$(10\%)$ Using the flow system shown here and applying the large tank approximation, discuss the concepts of the Energy line and the Hydraulic Grade Line. Apply Bernoulli Equation to analyze the flow system at points $1,2,$&$3$ to express an equation for the total energy $H$ at each point. Assume ideal conditions. Your diagram must be neatly presented and fully labeled. The lines must be neatly drawn.

$(10\%)$ Air flows to a stationary rectangular board with a certain upstream velocity $V_0$ and pressure po$.$ Using a neatly sketched and well$-$labeled diagram of the flow streamlines incident on the board, discuss the concepts of the stagnation point and the stagnation pressure.
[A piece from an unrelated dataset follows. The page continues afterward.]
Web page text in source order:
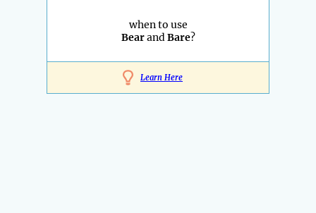
when to use
BearandBare?
Learn Here

Apply Bernoulli equation to the system to develop the relevant equation applicable to the system.

$(30\%)$ With the aid of a well$-$labeled and neatly sketched control volume, apply the Reynolds Transport Theorem to obtain the following governing equations in their basic forms: Provide a step$-$by$-$step derivation and state the reason$($s$)$ for the elimination of any term or variable. No jumps!

$3($a$)(10\%)$ The conservation of mass equation for a fixed, non$-$deforming control volume.

$3($b$)(10\%)$ The equation of linear momentum for a fixed, non$-$deforming control volume.

$3($c$)(10\%)$ The conservation of energy equation for a fixed, non$-$deforming control volume.